Juif et résistant : genèse d’une identité

BINISTI Patrick, Juif et résistant : genèse d’une identité, Maîtrise [Antoine Prost], Univ. Paris 1 CRHMSS, 1993, 148 p.

L’historiographie révèle une problématique jusque-là ignorée ou occultée : la recherche identitaire juive au travers de l’intérêt porté à la Résistance juive.
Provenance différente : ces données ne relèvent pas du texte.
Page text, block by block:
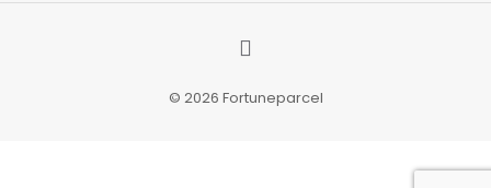
© 2026 Fortuneparcel
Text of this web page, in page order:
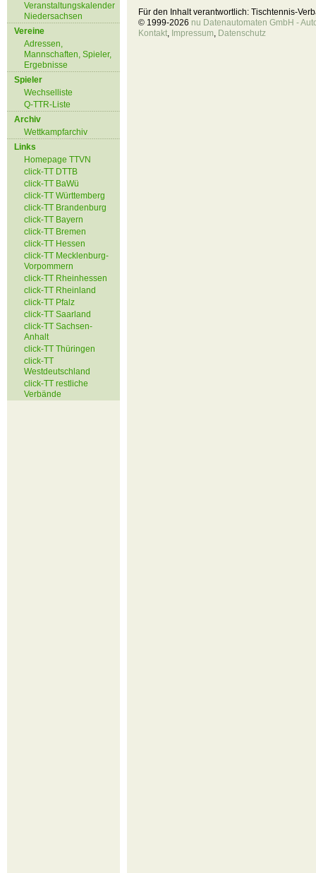
Veranstaltungskalender
Niedersachsen
Vereine
Adressen,
Mannschaften, Spieler,
Ergebnisse
Spieler
Wechselliste
Q-TTR-Liste
Archiv
Wettkampfarchiv
Links
Homepage TTVN
click-TT DTTB
click-TT BaWü
click-TT Württemberg
click-TT Brandenburg
click-TT Bayern
click-TT Bremen
click-TT Hessen
click-TT Mecklenburg-
Vorpommern
click-TT Rheinhessen
click-TT Rheinland
click-TT Pfalz
click-TT Saarland
click-TT Sachsen-
Anhalt
click-TT Thüringen
click-TT
Westdeutschland
click-TT restliche
Verbände
Für den Inhalt verantwortlich: Tischtennis-
© 1999-2026 nu Datenautomaten GmbH -
Kontakt, Impressum, Datenschutz
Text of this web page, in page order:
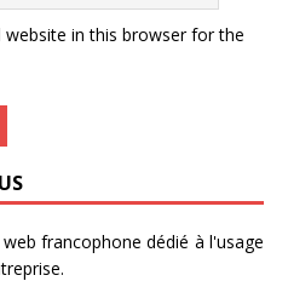
website in this browser for the
francophone dédié à l'usage
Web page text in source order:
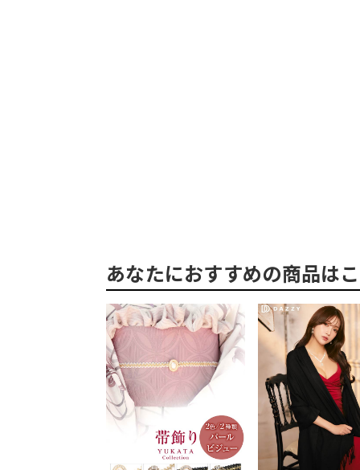
あなたにおすすめの商品は
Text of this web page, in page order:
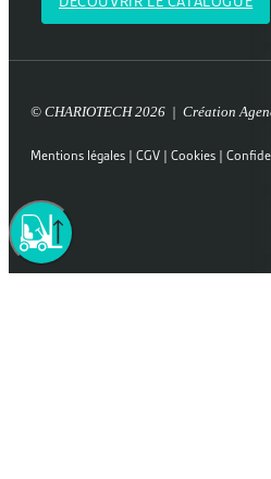
© CHARIOTECH 2026 | Création
Mentions légales | CGV | Cookies |
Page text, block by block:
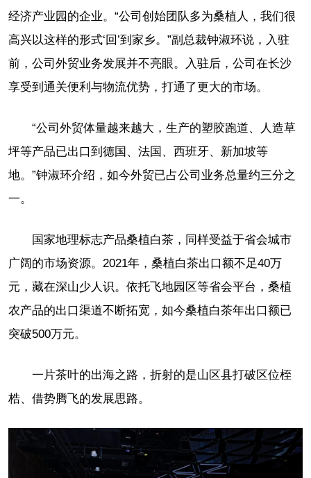
经济产业园的企业。“公司创始团队多为桑植人，我们很
高兴以这样的形式‘回’到家乡。”副总裁钟淑环说，入驻
前，公司外贸业务发展并不亮眼。入驻后，公司在长沙
享受到通关便利与物流优势，打通了更大的市场。
“公司外贸体量越来越大，生产的塑胶跑道、人造草
坪等产品已出口到德国、法国、西班牙、新加坡等
地。”钟淑环介绍，如今外贸已占公司业务总量约三分之
一。
国家地理标志产品桑植白茶，同样受益于省会城市
广阔的市场资源。2021年，桑植白茶出口额不足40万
元，藏在深山少人识。依托飞地园区等省会平台，桑植
农产品的出口渠道不断拓宽，如今桑植白茶年出口额已
突破500万元。
一片茶叶的出海之路，折射的是山区县打破区位桎
梏、借势腾飞的发展思路。

Vers la fin des années soixante, et de façon plus marquée encore à la charnière des années 1970-1980, le débat se cristallisa sur la question de l’identité. En effet ; définir la judéité revenait éventuellement à donner sa spécificité à la Résistance juive. Se penchant sur ce débat, les historiens crurent reconnaître les traits pertinents du processus de construction de mémoire. Les témoins s’opposèrent à cette interprétation perçue comme un effet de style propre aux intellectuels. De fait, émergeait le clivage entre discours savant et dominant tenu par l’Université, et le savoir empirique issu du vécu. Les historiens désiraient des concepts opératoires. Les acteurs luttaient pour défendre une mémoire, une représentation, une spécificité juives.

La recherche identitaire est le fruit de cette lutte. Les notions de groupe social, communauté, peuple, furent alors abordées. Apparurent les dimensions personnelles et multiformes de la judéité laissant en suspens toute tentative de généralisation, de définition absolue.
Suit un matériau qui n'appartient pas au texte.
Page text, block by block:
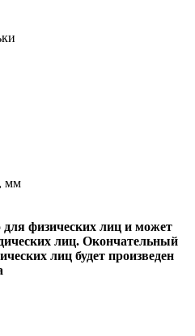
мм
для физических лиц и может
лиц. Окончательный
лиц будет произведен
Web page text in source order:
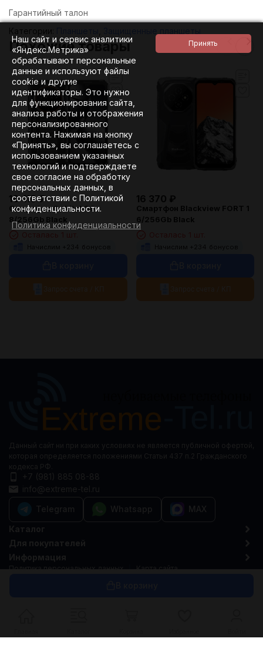
Гарантийный талон
Категории:
Похожие товары
16 410 ₽
Смартфон Oukitel G6
8/256Gb Black
Начислим + 234 бонусов
16 370 ₽
Смартфон Blackview FORT 1
6/256Gb Black
Начислим + 234 бонусов
Наш сайт и сервис аналитики
«Яндекс.Метрика»
обрабатывают персональные
данные и используют файлы
cookie и другие
идентификаторы. Это нужно
для функционирования сайта,
анализа работы и отображения
персонализированного
контента. Нажимая на кнопку
«Принять», вы соглашаетесь с
использованием указанных
технологий и подтверждаете
свое согласие на обработку
персональных данных, в
соответствии с Политикой
конфиденциальности.
Политика конфиденциальности
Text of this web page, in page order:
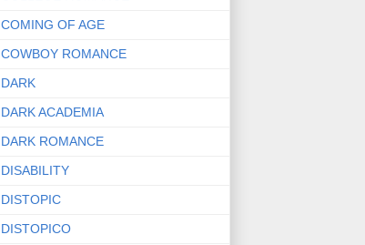
COMING OF AGE
COWBOY ROMANCE
DARK
DARK ACADEMIA
DARK ROMANCE
DISABILITY
DISTOPIC
DISTOPICO
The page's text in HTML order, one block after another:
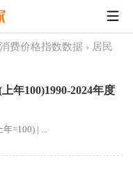
费价格指数数据 › 居民
年100)1990-2024年度
=100) | ...
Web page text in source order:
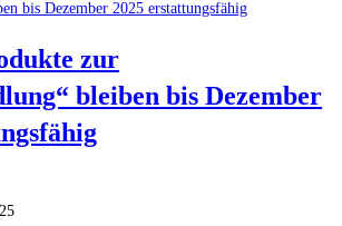
zur
bleiben bis Dezember
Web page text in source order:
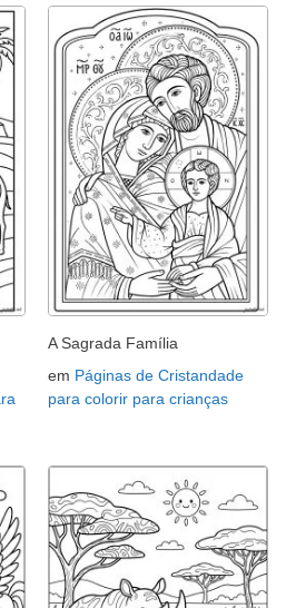
A Sagrada Família
em Páginas de Cristandade
para colorir para crianças
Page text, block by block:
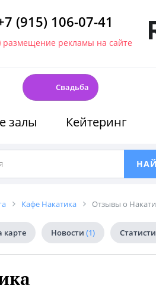
(915) 106-07-41
размещение рекламы на сайте
Свадьба
залы Кейтеринг
Кафе Накатика Отзывы о
карте Новости (1)
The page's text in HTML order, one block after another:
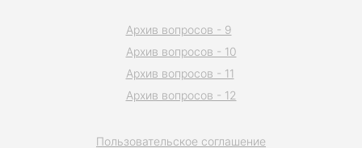
Пользовательское соглашение
Архив вопросов - 9
Архив вопросов - 10
Архив вопросов - 11
Архив вопросов - 12
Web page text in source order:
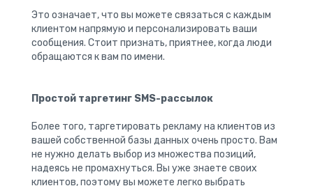
Это означает, что вы можете связаться с каждым
клиентом напрямую и персонализировать ваши
сообщения. Стоит признать, приятнее, когда люди
обращаются к вам по имени.
Простой таргетинг SMS-рассылок
Более того, таргетировать рекламу на клиентов из
вашей собственной базы данных очень просто. Вам
не нужно делать выбор из множества позиций,
надеясь не промахнуться. Вы уже знаете своих
клиентов, поэтому вы можете легко выбрать
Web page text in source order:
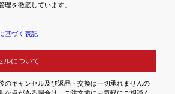
理を徹底しています。
基づく表記
ルについて
のキャンセル及び返品・交換は一切承れませんの
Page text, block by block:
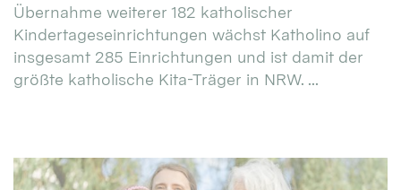
Übernahme weiterer 182 katholischer
Kindertageseinrichtungen wächst Katholino auf
insgesamt 285 Einrichtungen und ist damit der
größte katholische Kita-Träger in NRW. ...
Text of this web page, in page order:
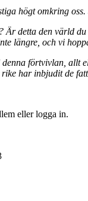
högt omkring
Är detta den värld
längre, och vi
förtvivlan, allt
har inbjudit de
eller logga in.
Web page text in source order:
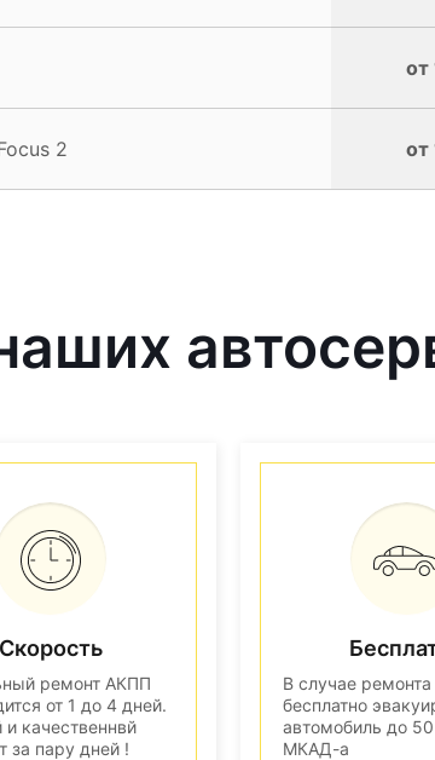
от
2 от
Скорость
ремонт АКПП
от 1 до 4 дней.
качественнвй
за пару дней !
В случае
бесплатно
автомобиль до
МКАД-а
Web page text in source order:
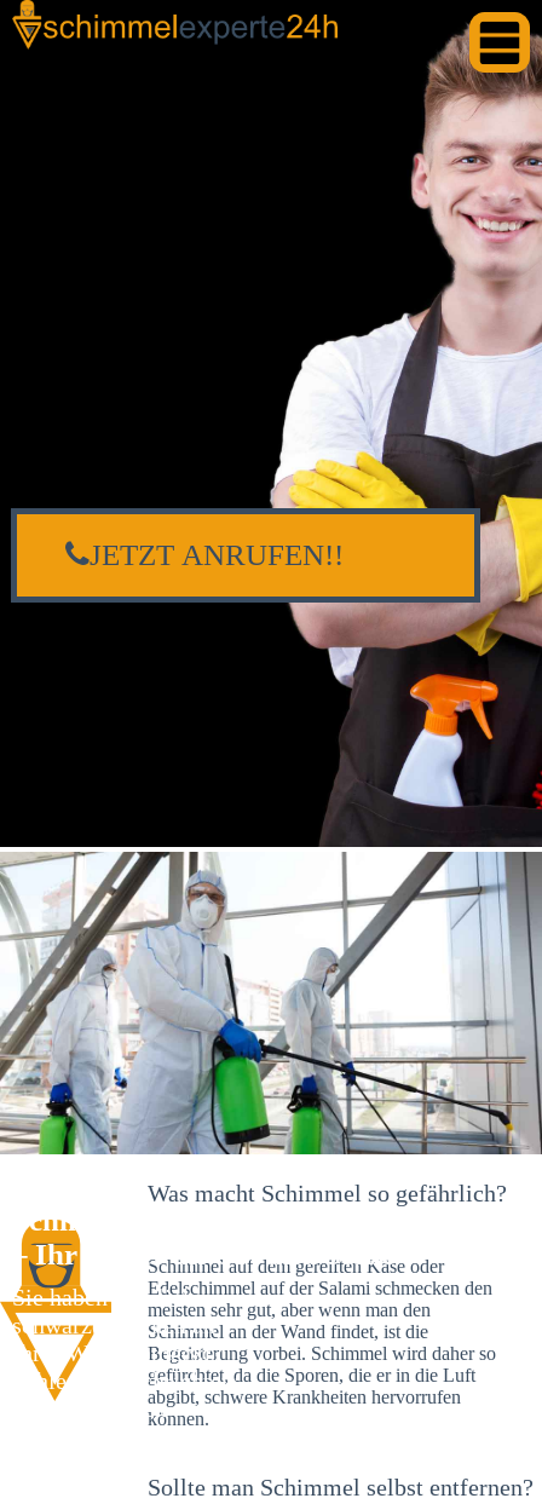
Schimmelexperte in Reiterswiesen
– Ihr Helfer an Ort und Stelle
Sie haben kürzlich
schwarze Flecken an
Ihrer Wand entdeckt?
Schlechte Nachrichten:
Sie haben einen
JETZT ANRUFEN!!
Was macht Schimmel so gefährlich?
Schimmel auf dem gereiften Käse oder
Edelschimmel auf der Salami schmecken den
meisten sehr gut, aber wenn man den
Schimmel an der Wand findet, ist die
Begeisterung vorbei. Schimmel wird daher so
gefürchtet, da die Sporen, die er in die Luft
abgibt, schwere Krankheiten hervorrufen
können.
Sollte man Schimmel selbst entfernen?
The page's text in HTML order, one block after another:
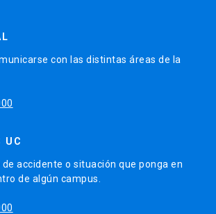
con las distintas áreas de la
UC
accidente o situación que ponga en
de algún campus.
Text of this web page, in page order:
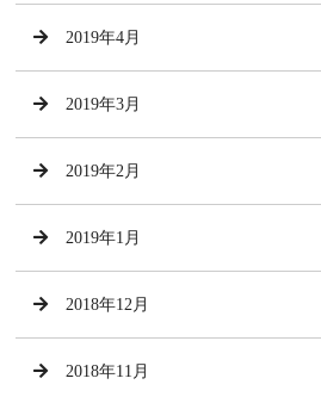
2019年4月
2019年3月
2019年2月
2019年1月
2018年12月
2018年11月

Ces conclusions floues conduisirent à réfléchir sur le thème de la mémoire collective. Les questions s’orientèrent donc vers les raisons politiques, historiques et psychologiques qui auraient amené ce groupe humain à reconstruire un passé à partir d’un événement transmué en élément fondateur d’une mémoire : la Résistance juive.

Un bref historique révéla que la « communauté » juive était passée du désir d’assimilation à une méfiance à l’égard de la France. Désormais, les Juifs ne pouvaient plus se projeter dans le pays des Droits de l’Homme ; l’image de la Révolution émancipatrice avait été brisée. La définition de la judéité, redevenant le principal élément identitaire, fut alors véhiculée en partie par le sionisme et bientôt par l’État d’Israël.
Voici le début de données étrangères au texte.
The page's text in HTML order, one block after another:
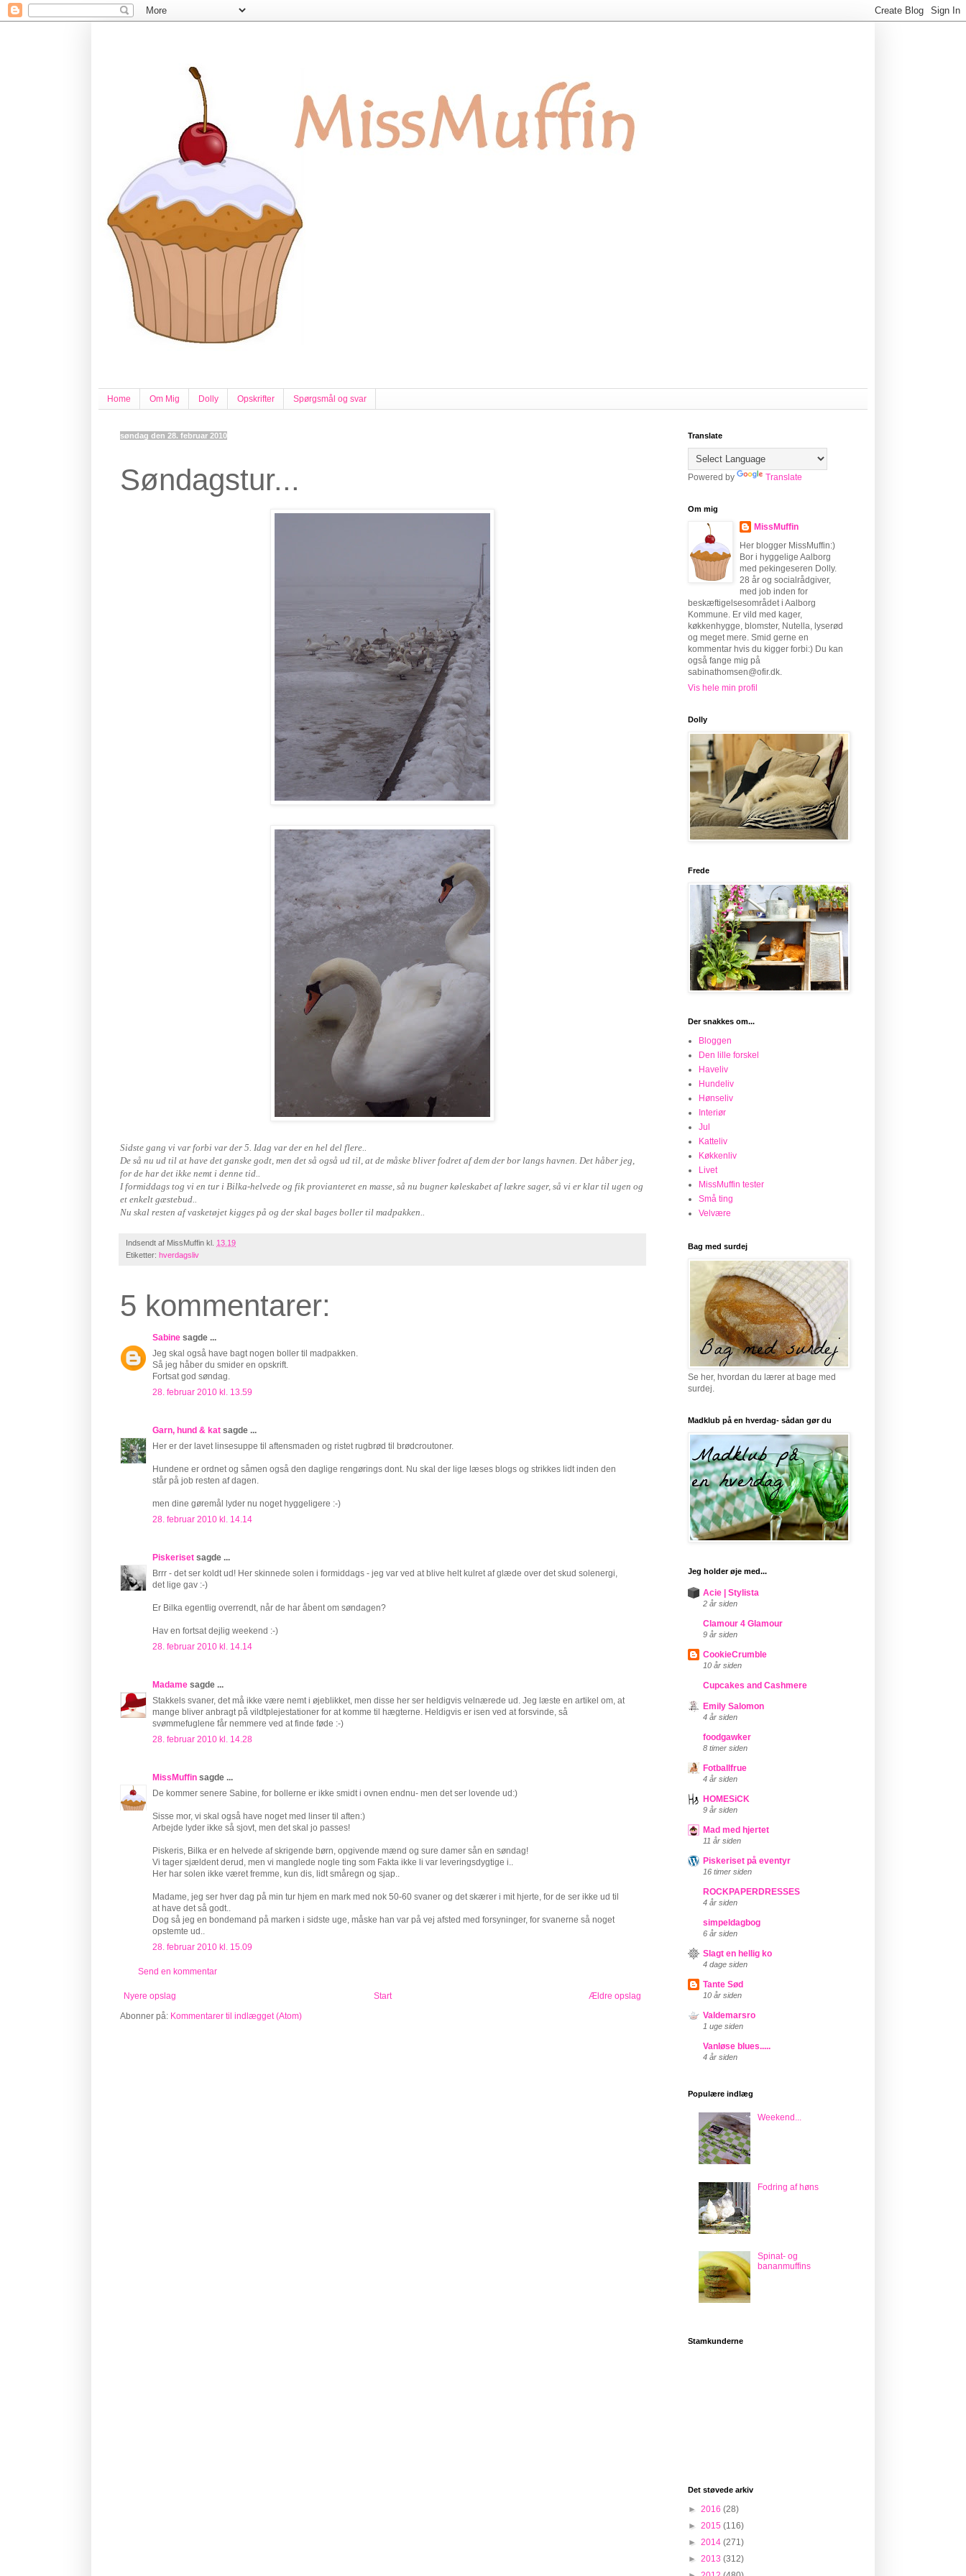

Les raisons psychosociologiques sont de l’ordre de la sauvegarde d’une culture et de la perpétuation du sentiment d’appartenance à un groupe qui se sent, dans le fond, dénué d’éléments définitionnels.

Enfin, l’étude comparative de la presse juive et de la presse générale démontre l’intérêt « intra-communautaire » que suscite le sujet. Ce phénomène prouve combien l’enjeu de mémoire est primordial, et combien la Résistance juive est chargée de significations qui dépassent le cadre strictement historique.